C´est néanmoins dans ce quartier tellement ouvrier, tellement typique, que se trouve un des lieux les plus délicats de Rome. Nous parlons du Cimiterio Acattolico (Via Caio Cestio, 6). Comme son nom l´indique il s´agit simplement d´un cimetière non catholique, où reposent les corps de protestants, orthodoxes, bouddhistes, chinois et aussi d´athées et agnostiques – c´est ici, où est enterré, par exemple, Antonio Gramsci, le fondateur du Parti Communiste Italien, victime du fascisme et peut-être un des plus suggestifs et intéressants penseurs de gauche du vingtième siècle.
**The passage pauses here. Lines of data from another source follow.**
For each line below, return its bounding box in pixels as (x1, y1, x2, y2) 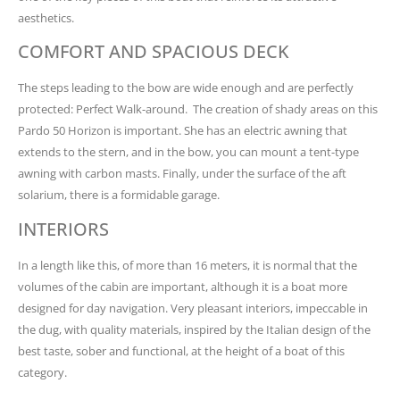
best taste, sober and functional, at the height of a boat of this (18, 342, 345, 359)
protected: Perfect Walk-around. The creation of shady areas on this (18, 101, 378, 118)
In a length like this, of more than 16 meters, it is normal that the (18, 256, 357, 273)
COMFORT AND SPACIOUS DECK (18, 39, 289, 64)
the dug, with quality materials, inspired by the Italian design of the (18, 321, 371, 337)
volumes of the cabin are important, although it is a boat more (18, 278, 347, 295)
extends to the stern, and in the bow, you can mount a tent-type (18, 144, 359, 161)
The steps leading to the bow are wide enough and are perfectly (18, 79, 354, 96)
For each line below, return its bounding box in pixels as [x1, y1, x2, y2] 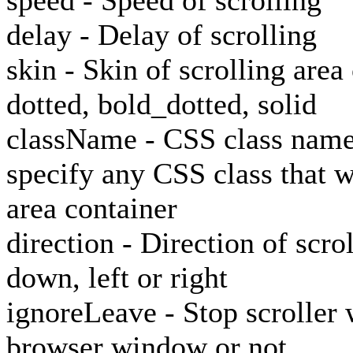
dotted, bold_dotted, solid [6, 87, 317, 121]
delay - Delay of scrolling [6, 18, 317, 51]
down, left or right [6, 261, 228, 294]
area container [6, 191, 177, 225]
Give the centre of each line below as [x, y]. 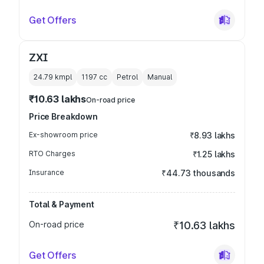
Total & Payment [62, 204]
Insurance [47, 172]
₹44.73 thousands [198, 173]
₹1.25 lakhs [214, 154]
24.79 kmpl [53, 77]
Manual [160, 77]
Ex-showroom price [63, 135]
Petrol [127, 77]
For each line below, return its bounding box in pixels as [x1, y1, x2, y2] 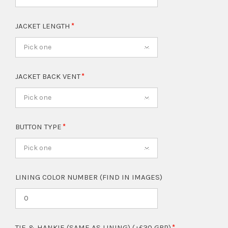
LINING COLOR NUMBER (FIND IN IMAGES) [15, 173, 162, 182]
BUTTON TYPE [15, 122, 64, 132]
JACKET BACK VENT [15, 72, 82, 81]
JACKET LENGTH [15, 21, 72, 31]
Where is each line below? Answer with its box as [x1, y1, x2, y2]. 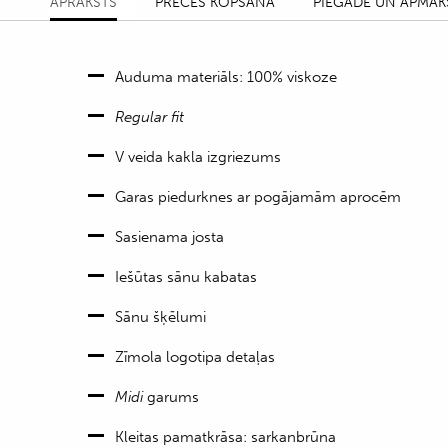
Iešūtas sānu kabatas [115, 268, 257, 286]
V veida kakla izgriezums [115, 148, 281, 166]
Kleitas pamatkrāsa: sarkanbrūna [115, 428, 336, 446]
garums [143, 388, 199, 406]
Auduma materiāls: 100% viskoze [115, 68, 337, 86]
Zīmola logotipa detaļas [115, 348, 275, 366]
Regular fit [115, 108, 184, 126]
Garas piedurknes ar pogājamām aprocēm [115, 188, 401, 206]
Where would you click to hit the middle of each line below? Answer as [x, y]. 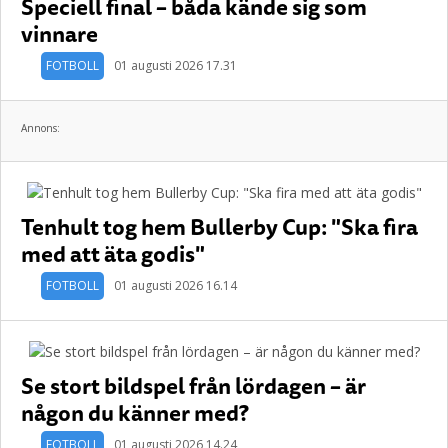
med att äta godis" [113, 253]
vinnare [59, 33]
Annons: [40, 128]
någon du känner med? [135, 412]
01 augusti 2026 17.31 [175, 65]
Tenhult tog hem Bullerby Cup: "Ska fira [219, 226]
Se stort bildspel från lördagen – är [193, 385]
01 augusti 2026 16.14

Son renom, il de doit cependant, principalement aux protestants et plus concrètement aux protestants anglais – c´est pour cela qu´on le connait souvent conne le Cimetière des Anglais – et plus particulièrement à deux d´entre eux, les poètes et amis John Keats (1795-1821) et Percy B. Shelley (1792-1822), qui avec leur compatriote Lord Byron (1788-1824), qui a peut-être cherché sa propre mort en Grèce en luttant pour la liberté, un autre pays de l´antiquité classique, pour être, dans une certaine mesure, seulement capable de les imiter, composent le triumvirat impérial de la poésie romantique britannique. Ce sont donc les tombes de Keats et de Shelley, délicates et abyssales comme leur propre vie et œuvre, comme ce même champ sacré où se trouvent leurs ossements et dont Shelley affirmait – précisément dans la préface de Adonais, son poème élégiaque sur la mort de Keats – qu´il suffisait de savoir qu´on pouvait être enterré dans un lieu aussi doux pour tomber amoureux de la mort, celles qui font du Cimeterio Acattolico un authentique lieu de pèlerinage non seulement romantique, mais aussi littéraire.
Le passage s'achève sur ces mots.